January 15, 2008
Citi's Earnings better than Expected!
If you call a $9.83 loss and $18.1 Billion in write downs better that expected, then sure!
So far Citi's write downs total $24.1 billion or 20% of its book value. But that is not newsworthy, it was expected, actually some analyst called the write downs better than expected as they were expecting figures in the neighborhood of $25 billion for this quarter alone.
The bank also will raise another round of capital of $14.5 billion that will bring total capital raised to $22 billion. This will represent 15% ownership dilution to the bank shareholders. However, you can argue that the dilution is already priced in the stock as it declined by 46% in one year, while the banking index declined 25% for the same period.
Citi also made the right move by cutting its dividend by 41% to $.32 from $.54. That represent a boost to its capital of another $4.5 billion annually.
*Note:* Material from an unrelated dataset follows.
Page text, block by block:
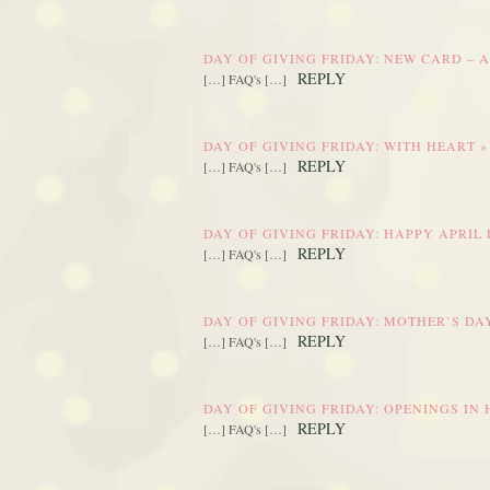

This was a tough call but much needed. I would have rather the bank cut the dividend altogether than raise outside dilutive capital. With a dividend cut you would take a temporary decline in the stock price, but it can recover with a well implemented turnaround plan. However with equity dilution it is permanent.
However the more disappointing news is there was no announcement to their future plans regarding job cuts, assets sales and turnaround plans.
The bank has one of best international assets around but it is big, poorly managed and lacks a vision. If the new CEO can pull a vision to unite banking units and stream operations, the business will be a huge success and shareholders will be rewarded tremendously. So lets wait and see if a turnaround plan will be articulated before investing in Citi.
I hope that Citi has thrown the kitchen sink in this quarter. I am sure that a lot of investors do not want to hear any more write downs or mortgage losses in the future, as it will be very disheartening.